I’m about to become one– voluntarily– because of a multitude of factors. The equation of financial stability, quality of life, and vocational satifaction has shifted enough to favor moving and living with my parents. Okay, and there are goats and a dog (honorary goat). How can I not go hang out with the goats?

I’m generally pleased about the decision, but it’s started a line of thought about food habits and families. Obviously, I was raised in that household and theoretically my cooking and eating habits are expected to be similar to my family’s habits. It’s been 10 years, one diet-related disease diagnosis, and quite a few wanders through non-American foodways since I regularly shared a kitchen and table with Mom and Dad. I have my own habits and some no longer overlap with what I ate as a child. Some do (broccoli and cauliflower are AWESOME and breakfast is essential to civilized life), but I expect there will be surprises. I eat fewer grains, partly out of convinience, partly out of finance, and partly from inclination; I eat more beans and lentils; and, oddly enough, I think I often eat less fruit. I lean toward dishes with fewer ingredients, where my mother’s style is more on the everything in the vegetables drawer plus the kitchen sink end of the spectrum. Integration will be interesting.

Mostly, I hear about issues of family gatherings rather than merging households. “My brother/sister/parents don’t understand what I need to eat for diabetes” or “I’m trying to stick to my diet for my blood pressure, but everyone pressures me to join them in eating food I shouldn’t” or “My mother-in-law doesn’t understand my baby (allergic baby) can’t eat ANYTHING that has dairy or butter in it!” Occasionally, parents and grandparents have different philosohpies on feeding kids, whether it’s about vegetables, dessert, or the acceptance or rejection of “kid food.” It’s tricky, especially when it’s just for a weekend. Here’s one procedure to follow:

1) Describe any health concerns beforehand and attempt to shoulder the burden. Offer to bring suitable food, especially if you’re concerned about allergies/celiac, or contact the caterer/restaurant beforehand. Ignore Miss Manners here: safety first. Volunteer to cook, or be the sous chef.

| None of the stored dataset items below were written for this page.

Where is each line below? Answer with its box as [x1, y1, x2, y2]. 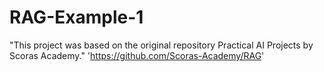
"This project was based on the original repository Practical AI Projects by [9, 39, 314, 51]
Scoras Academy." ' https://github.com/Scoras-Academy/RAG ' [9, 49, 265, 61]
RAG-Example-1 [9, 6, 144, 29]
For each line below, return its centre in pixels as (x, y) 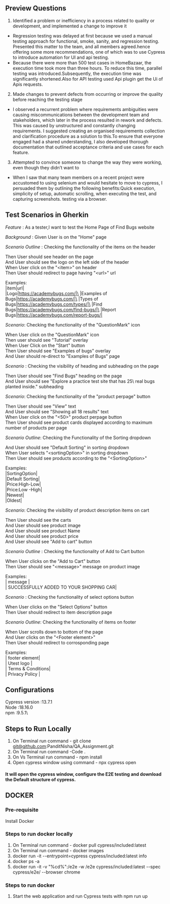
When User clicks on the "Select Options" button (56, 607)
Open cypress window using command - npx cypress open (74, 763)
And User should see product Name (43, 531)
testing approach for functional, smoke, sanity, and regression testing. (86, 41)
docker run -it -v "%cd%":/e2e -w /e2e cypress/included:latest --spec (87, 866)
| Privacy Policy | (23, 674)
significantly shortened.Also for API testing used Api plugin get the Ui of (88, 79)
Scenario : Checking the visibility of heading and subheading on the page (82, 366)
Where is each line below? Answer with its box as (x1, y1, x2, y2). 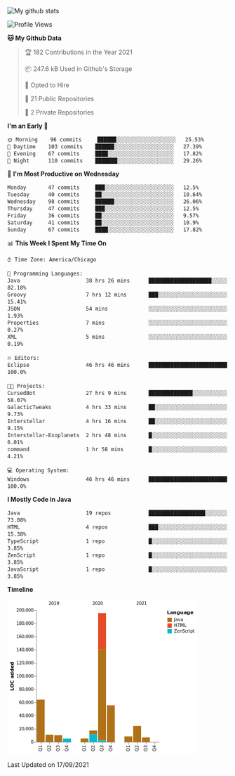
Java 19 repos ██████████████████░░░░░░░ (7, 510, 228, 517)
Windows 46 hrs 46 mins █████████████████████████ (7, 476, 228, 483)
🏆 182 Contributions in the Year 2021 (24, 48, 133, 56)
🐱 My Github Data (7, 34, 62, 42)
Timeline (7, 586, 34, 593)
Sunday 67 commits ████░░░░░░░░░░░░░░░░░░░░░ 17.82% (7, 226, 202, 233)
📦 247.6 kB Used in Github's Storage (24, 65, 133, 73)
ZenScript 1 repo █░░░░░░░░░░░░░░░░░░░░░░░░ (7, 552, 228, 559)
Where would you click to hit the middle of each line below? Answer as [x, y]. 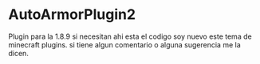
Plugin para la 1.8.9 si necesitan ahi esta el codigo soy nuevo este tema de [130, 36]
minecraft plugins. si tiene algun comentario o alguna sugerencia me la [124, 44]
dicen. [19, 53]
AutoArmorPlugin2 [72, 15]
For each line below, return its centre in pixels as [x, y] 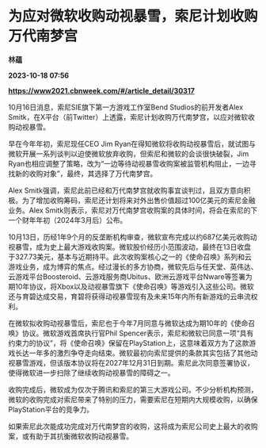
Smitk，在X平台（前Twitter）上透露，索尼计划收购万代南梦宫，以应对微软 [128, 117]
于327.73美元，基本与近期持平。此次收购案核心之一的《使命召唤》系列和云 [130, 257]
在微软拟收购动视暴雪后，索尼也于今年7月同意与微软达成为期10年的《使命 [128, 323]
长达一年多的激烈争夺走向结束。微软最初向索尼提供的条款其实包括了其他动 [136, 353]
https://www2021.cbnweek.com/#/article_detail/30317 [102, 90]
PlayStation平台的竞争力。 [51, 409]
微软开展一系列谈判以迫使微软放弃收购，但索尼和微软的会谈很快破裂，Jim [129, 153]
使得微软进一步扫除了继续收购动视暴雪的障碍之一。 [91, 373]
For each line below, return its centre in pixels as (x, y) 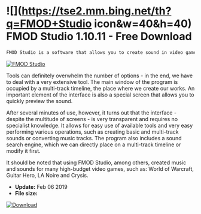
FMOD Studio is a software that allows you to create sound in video (95, 52)
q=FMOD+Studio (49, 24)
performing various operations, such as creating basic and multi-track (92, 132)
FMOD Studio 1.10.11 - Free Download (99, 37)
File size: (26, 193)
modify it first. (23, 150)
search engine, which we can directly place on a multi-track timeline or (94, 144)
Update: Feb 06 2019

2) Describe, in somewhat dire terms, the consequences if you don’t follow your diet if you meet continued resistance. You can also do the “not in polite company” expression and attitude if your audience might be responsive to that and you’d rather not go into details. Or pull in the “this is what my MD wants me to do” card. (It’s like the teenager’s “my mother would KILL me if I did xyz stupid thing” card). Keep a pleasant tone, whatever your approach, and add in a dark joke about looking forward to a long life with both your kidneys functioning.

3) Calm everyone down. (Well, you just made them anxious and stressed.) Fair’s fair. Don’t dismiss your concerns too much, though, you still want them to respect your dietary issues.

4) Carry granola bars, epi pens, benadryl, your own jar of peanut butter, or whatever other supplies will make you be (and feel) like you have a back-up plan. When it doubt, make sure you have access to transport and groceries.

That’s should get you through most of it on short trips, I think. Long-term stays require more delicate, constant negotiation of culinary philosophies throughout your time together as you merge households. Whether you are one of us twenty-somethings moving in with our boomer parents, or a boomer becoming a caretaker of a parent, crossing generations in the kitchen is territory to approach carefully. What have have your experiences been?